Теперь он уже никогда не будет очаровывать служанок. И никогда не увидит красивых девушек Смоланда.
— Это были они? — выдавил из себя Йене давно мучивший его вопрос.
— Да, это были вольные стрелки, — ответил Доминик.
— Откуда они здесь взялись?
— Сам не понимаю. Но они знают здесь каждую тропинку.
Все молчали, но думали об одном: сколько же времени вольные стрелки шли за ними по пятам?
Каждый вдруг почувствовал себя маленьким и беспомощным среди этих черных склонов.
— Надо выставить дозор, — сказал Доминик. — Как только рассветет, тронемся в путь.
— Скорей бы рассвело, — произнес дрожащим голосом Фольке. — Неохота оставаться здесь даже лишнюю минуту.
Все разделяли его страх.
Виллему прижалась к спине Доминика: несмотря ни на что, она чувствовала себя счастливой.
— Ну, ну, — строго предупредил ее Доминик, — я не это имел в виду. У нас тут как-никак солдатский привал, а не спальня новобрачных.
Виллему чуть отстранилась от него. И все же они лежали совсем рядом.
Доминик вызвался первым сторожить отряд, и Виллему предложила бодрствовать вместе с ним. Однако Доминик решительно отказался использовать ее в качестве караульного: одна она все равно не могла нести эту службу, а раз так, то разумнее было дать ей как следует выспаться и отдохнуть.
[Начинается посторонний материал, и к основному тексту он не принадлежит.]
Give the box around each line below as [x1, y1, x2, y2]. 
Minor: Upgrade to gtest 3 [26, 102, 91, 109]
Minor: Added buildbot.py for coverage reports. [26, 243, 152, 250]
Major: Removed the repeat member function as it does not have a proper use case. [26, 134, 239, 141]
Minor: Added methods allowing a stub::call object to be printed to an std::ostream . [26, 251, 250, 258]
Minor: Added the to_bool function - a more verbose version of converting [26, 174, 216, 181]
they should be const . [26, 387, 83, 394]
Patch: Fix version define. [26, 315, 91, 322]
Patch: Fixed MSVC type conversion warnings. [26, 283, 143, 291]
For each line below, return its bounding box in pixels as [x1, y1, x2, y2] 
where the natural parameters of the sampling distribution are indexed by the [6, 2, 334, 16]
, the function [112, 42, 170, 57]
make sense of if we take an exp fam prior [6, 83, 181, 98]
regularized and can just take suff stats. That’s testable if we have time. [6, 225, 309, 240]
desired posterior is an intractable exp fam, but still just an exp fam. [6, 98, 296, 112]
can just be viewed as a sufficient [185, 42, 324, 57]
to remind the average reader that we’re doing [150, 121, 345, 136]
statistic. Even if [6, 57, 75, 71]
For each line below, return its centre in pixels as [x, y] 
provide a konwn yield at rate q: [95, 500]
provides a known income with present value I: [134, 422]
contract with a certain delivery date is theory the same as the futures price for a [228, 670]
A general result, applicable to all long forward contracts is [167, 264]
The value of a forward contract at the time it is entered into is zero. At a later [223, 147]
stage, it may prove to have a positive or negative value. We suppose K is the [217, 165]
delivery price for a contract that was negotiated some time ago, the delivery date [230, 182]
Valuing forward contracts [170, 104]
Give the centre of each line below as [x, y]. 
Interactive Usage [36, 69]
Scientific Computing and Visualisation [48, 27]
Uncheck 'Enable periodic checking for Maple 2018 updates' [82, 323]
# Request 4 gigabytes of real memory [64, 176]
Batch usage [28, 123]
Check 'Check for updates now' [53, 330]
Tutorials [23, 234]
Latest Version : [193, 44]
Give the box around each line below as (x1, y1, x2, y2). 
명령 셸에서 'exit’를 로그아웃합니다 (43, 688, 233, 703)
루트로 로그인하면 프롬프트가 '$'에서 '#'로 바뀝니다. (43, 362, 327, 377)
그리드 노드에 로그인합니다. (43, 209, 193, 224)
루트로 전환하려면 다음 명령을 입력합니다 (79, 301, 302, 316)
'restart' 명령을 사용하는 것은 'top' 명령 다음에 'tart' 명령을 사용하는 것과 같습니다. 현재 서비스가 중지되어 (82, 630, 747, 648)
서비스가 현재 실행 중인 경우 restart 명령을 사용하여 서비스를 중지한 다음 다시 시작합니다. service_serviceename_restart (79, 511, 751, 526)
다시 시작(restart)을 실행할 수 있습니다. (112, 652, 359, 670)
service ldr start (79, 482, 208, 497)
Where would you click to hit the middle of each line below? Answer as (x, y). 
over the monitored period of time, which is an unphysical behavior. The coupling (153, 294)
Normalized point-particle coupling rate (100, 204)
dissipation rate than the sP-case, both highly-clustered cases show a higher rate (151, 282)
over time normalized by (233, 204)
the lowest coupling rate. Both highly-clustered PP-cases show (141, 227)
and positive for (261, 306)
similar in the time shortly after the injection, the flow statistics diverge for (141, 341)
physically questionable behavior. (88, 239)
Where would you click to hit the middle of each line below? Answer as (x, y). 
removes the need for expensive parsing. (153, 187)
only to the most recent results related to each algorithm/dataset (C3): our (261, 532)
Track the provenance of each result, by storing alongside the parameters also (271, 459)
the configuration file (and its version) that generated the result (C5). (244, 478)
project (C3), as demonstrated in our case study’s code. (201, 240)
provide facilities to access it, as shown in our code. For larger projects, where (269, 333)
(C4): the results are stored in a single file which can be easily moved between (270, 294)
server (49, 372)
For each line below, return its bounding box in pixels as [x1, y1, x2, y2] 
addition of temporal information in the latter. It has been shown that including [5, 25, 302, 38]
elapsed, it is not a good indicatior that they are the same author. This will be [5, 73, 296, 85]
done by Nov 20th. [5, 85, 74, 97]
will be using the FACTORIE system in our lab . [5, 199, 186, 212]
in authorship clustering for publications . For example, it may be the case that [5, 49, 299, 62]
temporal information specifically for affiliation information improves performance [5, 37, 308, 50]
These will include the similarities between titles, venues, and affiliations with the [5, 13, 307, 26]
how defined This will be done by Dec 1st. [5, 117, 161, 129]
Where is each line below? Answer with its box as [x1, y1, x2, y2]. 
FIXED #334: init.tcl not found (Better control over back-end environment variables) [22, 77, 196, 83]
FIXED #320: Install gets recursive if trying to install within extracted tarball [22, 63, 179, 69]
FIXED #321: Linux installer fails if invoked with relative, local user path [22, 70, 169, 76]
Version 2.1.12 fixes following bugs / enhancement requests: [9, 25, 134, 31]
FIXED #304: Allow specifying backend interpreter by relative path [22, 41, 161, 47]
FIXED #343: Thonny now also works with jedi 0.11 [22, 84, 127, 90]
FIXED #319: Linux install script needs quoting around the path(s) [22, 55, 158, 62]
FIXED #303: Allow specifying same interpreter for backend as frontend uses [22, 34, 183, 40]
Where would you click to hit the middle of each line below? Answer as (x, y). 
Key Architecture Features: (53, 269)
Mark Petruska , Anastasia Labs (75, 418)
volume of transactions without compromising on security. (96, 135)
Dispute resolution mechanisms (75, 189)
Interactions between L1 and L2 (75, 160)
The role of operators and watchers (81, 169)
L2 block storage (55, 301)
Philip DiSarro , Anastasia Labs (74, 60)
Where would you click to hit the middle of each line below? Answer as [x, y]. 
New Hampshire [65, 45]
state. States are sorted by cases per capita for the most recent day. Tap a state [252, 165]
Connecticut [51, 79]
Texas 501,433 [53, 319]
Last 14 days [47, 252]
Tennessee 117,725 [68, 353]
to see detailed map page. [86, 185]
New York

Виллему не стала с ним спорить, но на лице у нее появилось присущее ей упрямое выражение, которого Доминик не мог видеть, поскольку лежал к ней спиной.
Вскоре трое солдат погрузились в тяжелый сон. Виллему тихонько пододвинулась к Доминику.
Он молчал, она подвинулась еще ближе и приникла к его спине.
Доминик напрягся и затаил дыхание, в душе у Виллему затеплилась надежда.
Немного выждав, она осторожно положила руку ему на грудь. Доминик лежал, не шелохнувшись.